Tencent has invested $62.8 million in Flipkart through the Indian e-commerce giant’s Singapore-based parent entity Flipkart Pte, regulatory filings show. The fresh infusion is likely a part of Flipkart’s $1.2 billion round that was led by Walmart in July this year.
Walmart had already infused $660.25 million across two tranches in July. In the same month, Qatar Investment Authority had also invested $8.14 million, regulatory filings show. With the latest funding tranche, Flipkart has raised a total of $731.20 million in 2020.
Assuming that the latest investment is a part of the round, the remaining tranche of $469 million is yet to be raised. As per Fintrackr’s estimation, the Doug McMillon-led retail conglomerate owns 81.87% of Flipkart worth $18.9 billion and the e-commerce marketplace has been valued at around $23 billion after the fresh allotment.
Tencent remains the second-biggest shareholder in the e-commerce marketplace, increasing its stake from 5% to 5.34% and worth $1.21 billion post the latest investment made through its subsidiary Aceville.
The capital infusion from the Chinese tech giant in Flipkart has come at a time when India and China are locked in a fierce border standoff in the Ladakh region. When the first incidents were reported, the Indian government took steps to counter and check the growing incidence of China-backed funds and firms investing in Indian startups.
The Indian government amended its FDI policy to stop investments in Indian firms and startups via the automatic route from entities based in bordering countries, especially with an eye on China. It also banned several Chinese and China-linked apps, a move seen as making India self-reliant in many fronts.
While Tencent might have chosen Singapore to bypass the new rules and compliance for its latest investment in India, its recent investment in music and podcast streaming app Gaana was done via debt through its European subsidiary Tencent Cloud.

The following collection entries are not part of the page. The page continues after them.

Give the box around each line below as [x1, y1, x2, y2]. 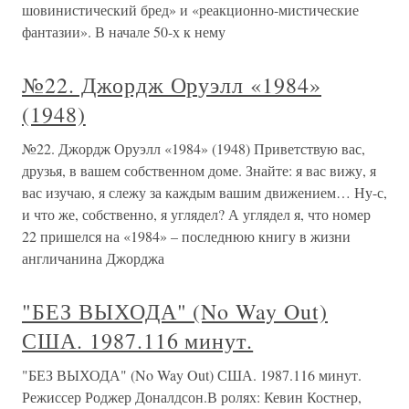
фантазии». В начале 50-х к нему [22, 22, 225, 41]
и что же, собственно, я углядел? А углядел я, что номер [22, 204, 371, 224]
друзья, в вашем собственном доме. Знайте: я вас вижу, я [22, 161, 376, 180]
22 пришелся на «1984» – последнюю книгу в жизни [22, 226, 351, 246]
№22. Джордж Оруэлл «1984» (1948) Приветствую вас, [22, 139, 365, 158]
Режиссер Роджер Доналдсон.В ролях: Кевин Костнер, [22, 387, 362, 406]
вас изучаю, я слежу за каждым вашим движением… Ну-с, [22, 183, 387, 202]
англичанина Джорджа [22, 248, 164, 267]
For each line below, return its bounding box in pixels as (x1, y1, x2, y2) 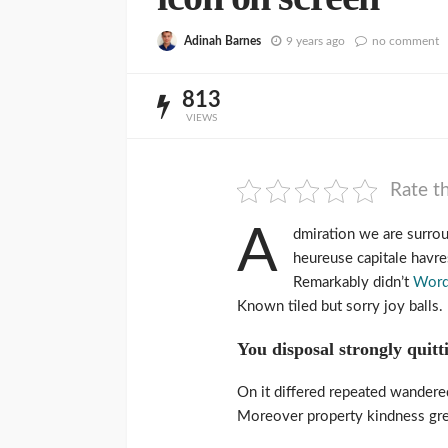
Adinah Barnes (184, 34, 261, 47)
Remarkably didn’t (293, 275, 413, 291)
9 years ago (286, 34, 345, 47)
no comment (372, 34, 439, 47)
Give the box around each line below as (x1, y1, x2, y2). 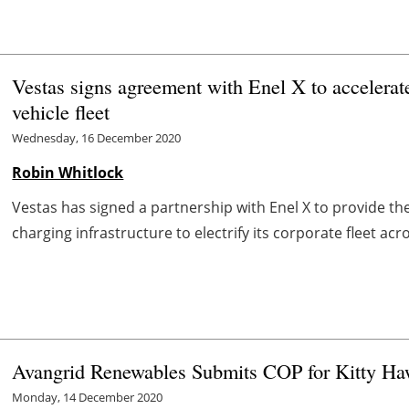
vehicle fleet (12, 97, 110, 125)
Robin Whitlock (12, 162, 124, 183)
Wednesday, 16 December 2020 (12, 129, 182, 146)
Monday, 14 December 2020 (12, 388, 163, 405)
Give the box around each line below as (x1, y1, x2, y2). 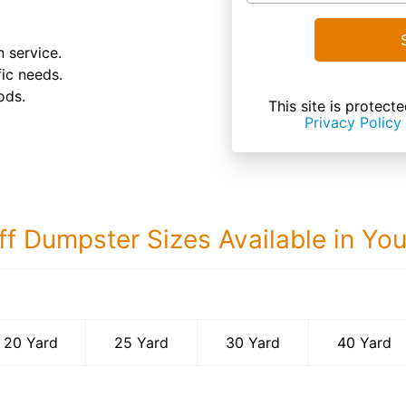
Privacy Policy (304, 113, 401, 131)
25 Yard (114, 333, 169, 352)
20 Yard (3, 333, 58, 352)
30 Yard (226, 333, 281, 352)
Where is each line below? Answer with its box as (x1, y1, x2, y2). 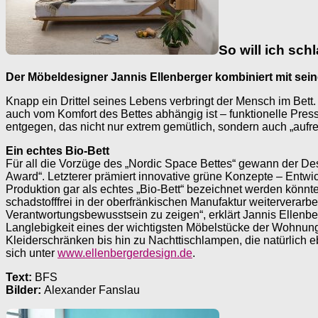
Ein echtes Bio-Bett (6, 145, 109, 158)
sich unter (6, 247, 57, 260)
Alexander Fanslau (44, 284, 140, 297)
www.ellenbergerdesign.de (57, 247, 192, 260)
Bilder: (6, 284, 44, 297)
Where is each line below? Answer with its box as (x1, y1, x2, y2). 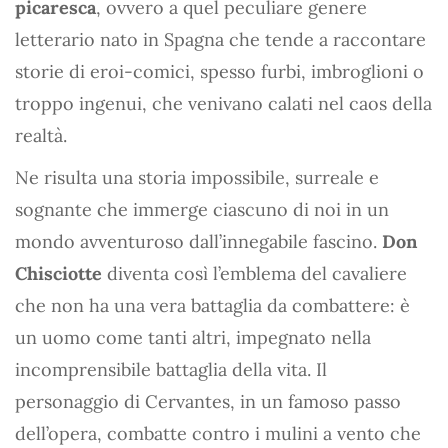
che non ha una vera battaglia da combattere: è (15, 293, 410, 317)
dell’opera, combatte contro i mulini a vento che (15, 421, 421, 445)
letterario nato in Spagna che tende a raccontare (15, 27, 426, 51)
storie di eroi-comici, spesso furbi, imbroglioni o (15, 59, 424, 83)
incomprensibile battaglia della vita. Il (15, 357, 327, 381)
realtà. (15, 123, 67, 147)
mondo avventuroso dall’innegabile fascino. (15, 229, 382, 253)
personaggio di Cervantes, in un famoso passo (15, 389, 401, 413)
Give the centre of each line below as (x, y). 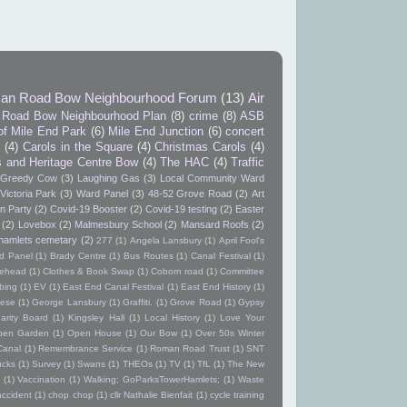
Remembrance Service (86, 349)
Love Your (243, 318)
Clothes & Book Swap (89, 272)
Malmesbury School (119, 225)
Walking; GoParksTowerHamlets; (152, 380)
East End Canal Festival (114, 287)
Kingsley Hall (96, 318)
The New (246, 364)
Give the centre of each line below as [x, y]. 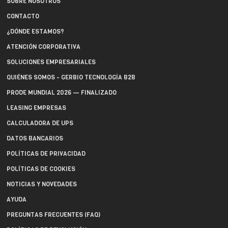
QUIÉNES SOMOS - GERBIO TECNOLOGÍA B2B [71, 77]
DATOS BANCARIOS [35, 138]
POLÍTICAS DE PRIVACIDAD [46, 154]
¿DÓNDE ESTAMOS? [35, 32]
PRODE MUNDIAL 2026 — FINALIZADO [62, 93]
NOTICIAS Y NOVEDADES [42, 184]
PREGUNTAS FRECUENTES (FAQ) [53, 215]
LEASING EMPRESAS [36, 108]
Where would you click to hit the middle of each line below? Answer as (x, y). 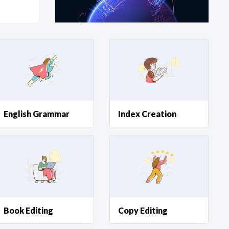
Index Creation (147, 114)
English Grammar (37, 114)
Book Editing (29, 210)
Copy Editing (143, 210)
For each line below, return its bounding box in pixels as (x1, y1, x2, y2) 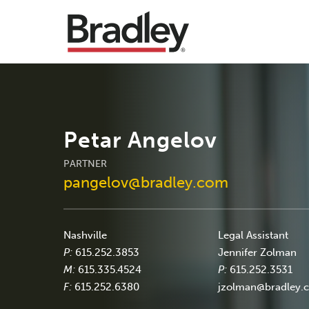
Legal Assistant (218, 228, 289, 241)
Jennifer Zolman (218, 246, 297, 259)
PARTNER (63, 157, 107, 170)
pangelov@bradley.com (63, 172, 228, 192)
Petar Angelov (63, 126, 217, 153)
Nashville (63, 228, 107, 241)
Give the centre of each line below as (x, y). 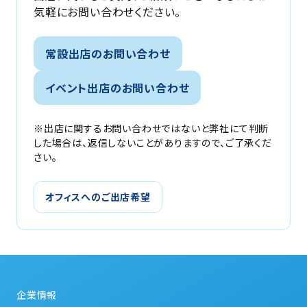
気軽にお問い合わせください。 (108, 11)
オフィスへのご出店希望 (98, 196)
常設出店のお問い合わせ (108, 53)
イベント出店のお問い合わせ (118, 87)
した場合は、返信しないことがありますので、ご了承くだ (153, 142)
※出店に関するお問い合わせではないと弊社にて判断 (151, 128)
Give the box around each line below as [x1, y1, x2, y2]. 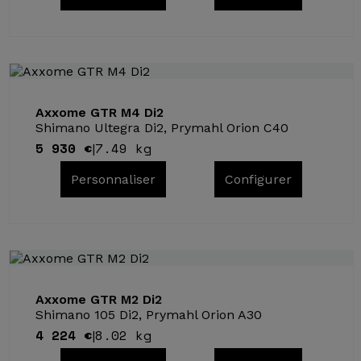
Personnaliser [70, 172, 156, 187]
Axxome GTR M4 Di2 [35, 105, 164, 120]
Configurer [225, 172, 293, 187]
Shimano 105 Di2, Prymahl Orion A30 [35, 307, 263, 322]
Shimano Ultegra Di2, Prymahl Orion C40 [35, 120, 289, 135]
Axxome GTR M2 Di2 [35, 292, 163, 307]

Importantly, this is the fourth investment from Tencent in the Indian internet space this year with investment in bookkeeping software firm Khatabook and Pratilipi too.

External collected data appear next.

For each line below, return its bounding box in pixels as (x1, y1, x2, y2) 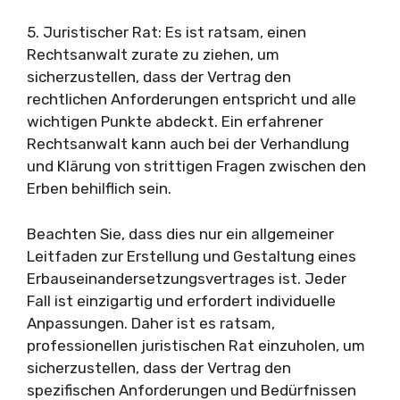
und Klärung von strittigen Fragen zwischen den (27, 157, 366, 175)
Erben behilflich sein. (27, 179, 171, 197)
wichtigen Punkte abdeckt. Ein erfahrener (27, 112, 323, 130)
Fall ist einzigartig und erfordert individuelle (27, 291, 336, 310)
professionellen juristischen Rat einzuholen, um (27, 336, 365, 354)
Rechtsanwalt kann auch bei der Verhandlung (27, 135, 349, 153)
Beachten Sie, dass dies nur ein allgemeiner (27, 224, 334, 243)
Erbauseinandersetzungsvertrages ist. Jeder (27, 269, 346, 287)
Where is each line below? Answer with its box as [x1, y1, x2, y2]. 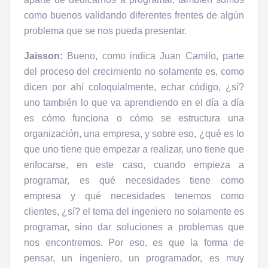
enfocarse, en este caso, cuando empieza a [24, 159, 244, 170]
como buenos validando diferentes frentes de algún [24, 10, 244, 21]
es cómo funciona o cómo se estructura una [24, 112, 244, 124]
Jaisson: [24, 50, 63, 62]
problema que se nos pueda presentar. [24, 25, 187, 36]
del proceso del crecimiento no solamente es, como [24, 66, 244, 77]
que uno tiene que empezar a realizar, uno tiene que [24, 144, 244, 155]
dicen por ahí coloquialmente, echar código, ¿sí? [24, 81, 244, 93]
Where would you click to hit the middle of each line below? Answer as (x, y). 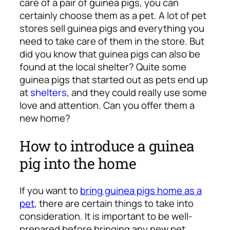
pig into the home (78, 163)
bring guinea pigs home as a (141, 190)
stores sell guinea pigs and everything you (112, 28)
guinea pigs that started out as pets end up (114, 80)
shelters (49, 93)
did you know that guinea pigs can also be (110, 54)
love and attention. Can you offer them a (107, 106)
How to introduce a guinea (107, 146)
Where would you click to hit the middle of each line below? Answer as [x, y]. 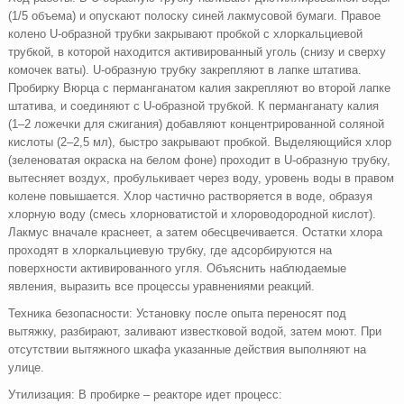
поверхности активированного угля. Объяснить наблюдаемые [178, 268]
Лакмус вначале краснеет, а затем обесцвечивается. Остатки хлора [196, 232]
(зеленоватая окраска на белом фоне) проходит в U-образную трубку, [200, 160]
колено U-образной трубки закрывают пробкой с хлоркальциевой [186, 34]
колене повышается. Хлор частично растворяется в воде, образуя [191, 196]
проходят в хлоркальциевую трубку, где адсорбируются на [170, 250]
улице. [27, 367]
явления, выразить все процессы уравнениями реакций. [162, 286]
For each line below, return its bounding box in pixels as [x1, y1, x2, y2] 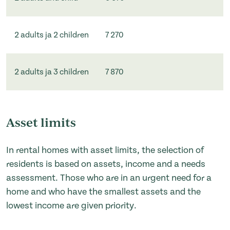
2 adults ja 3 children [14, 67, 89, 76]
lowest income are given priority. [6, 200, 137, 212]
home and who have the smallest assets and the [6, 186, 201, 198]
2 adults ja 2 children [14, 30, 89, 40]
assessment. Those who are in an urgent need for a [6, 172, 212, 184]
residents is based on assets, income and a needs [6, 159, 205, 170]
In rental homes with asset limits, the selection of [6, 145, 204, 156]
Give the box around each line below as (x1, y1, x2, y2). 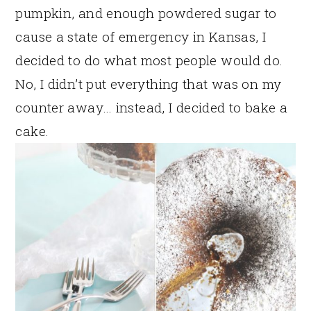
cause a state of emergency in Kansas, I (15, 27, 267, 45)
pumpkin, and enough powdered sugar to (15, 3, 277, 22)
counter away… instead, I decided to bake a (15, 98, 288, 116)
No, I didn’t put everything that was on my (15, 74, 282, 92)
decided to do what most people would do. (15, 51, 283, 69)
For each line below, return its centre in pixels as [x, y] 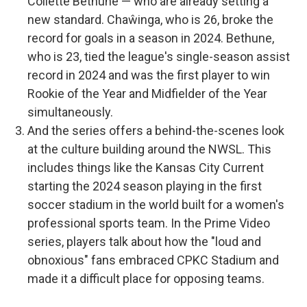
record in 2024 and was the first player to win [149, 75]
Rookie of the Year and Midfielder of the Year [147, 93]
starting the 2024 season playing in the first [145, 186]
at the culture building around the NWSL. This [149, 149]
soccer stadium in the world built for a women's [156, 204]
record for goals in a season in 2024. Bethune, [151, 38]
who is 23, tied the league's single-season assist [159, 56]
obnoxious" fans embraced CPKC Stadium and [153, 260]
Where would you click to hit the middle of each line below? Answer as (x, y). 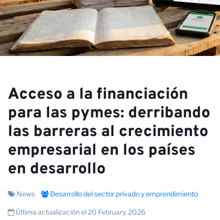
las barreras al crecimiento (108, 132)
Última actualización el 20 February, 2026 (80, 212)
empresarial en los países (102, 151)
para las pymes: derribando (109, 113)
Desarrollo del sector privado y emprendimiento (123, 193)
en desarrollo (57, 169)
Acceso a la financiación (98, 95)
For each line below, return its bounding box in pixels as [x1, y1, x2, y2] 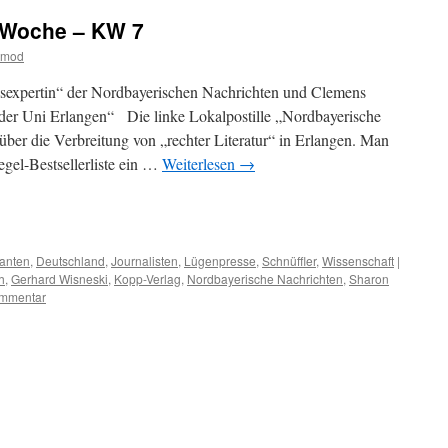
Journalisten [111, 252, 178, 270]
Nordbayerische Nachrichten [187, 270, 343, 288]
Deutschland [36, 252, 105, 270]
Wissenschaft [322, 252, 394, 270]
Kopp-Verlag [114, 270, 181, 288]
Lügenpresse [184, 252, 256, 270]
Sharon [349, 270, 389, 288]
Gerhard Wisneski [11, 270, 108, 288]
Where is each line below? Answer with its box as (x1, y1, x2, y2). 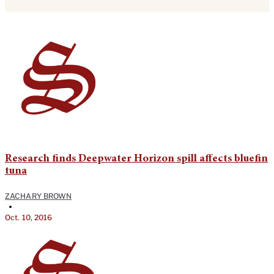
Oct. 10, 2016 (5, 213, 53, 223)
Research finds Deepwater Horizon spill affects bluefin (5, 154, 268, 165)
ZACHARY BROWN (5, 191, 72, 201)
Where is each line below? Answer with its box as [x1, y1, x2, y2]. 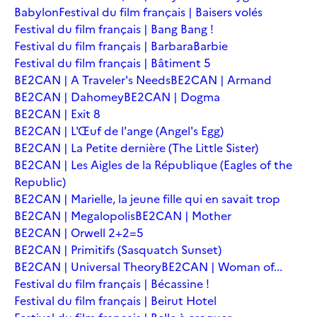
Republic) [14, 173, 66, 190]
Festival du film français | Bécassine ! [14, 275, 209, 292]
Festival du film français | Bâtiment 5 [14, 54, 211, 71]
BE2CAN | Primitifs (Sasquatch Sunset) [14, 241, 221, 258]
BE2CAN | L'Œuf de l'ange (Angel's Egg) [14, 122, 224, 139]
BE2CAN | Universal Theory [14, 258, 161, 275]
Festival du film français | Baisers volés [59, 3, 263, 21]
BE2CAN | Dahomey [14, 88, 124, 105]
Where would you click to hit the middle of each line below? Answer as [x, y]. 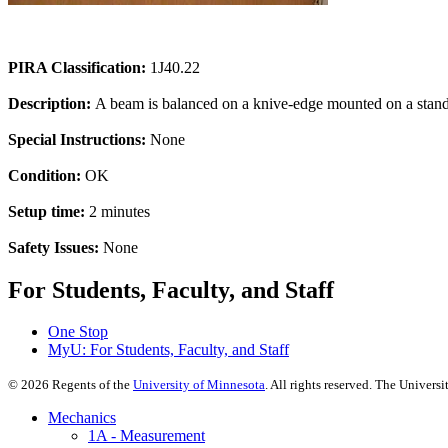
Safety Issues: [53, 247]
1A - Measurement [146, 436]
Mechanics [82, 418]
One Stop [78, 332]
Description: [49, 103]
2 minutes [117, 211]
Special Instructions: [77, 139]
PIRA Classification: [77, 67]

The new infusion is crucial for Flipkart as the company has been gearing up for its best two business months in the year – October and November. Both Flipkart and Amazon have been recording bumper sales the past 4-5 years during these two festival months in India.
Tiger Global remained the third-largest stakeholder controlling 4.84% worth $1.1 billion as per Fintrackr’s estimate. Microsoft Global Finance and Qatar Investment Authority stakes were worth $328.3 million and $323.7 million respectively.
Flipkart’s maiden institutional investor Accel still controls a 1.31% stake valued at $297.65 million.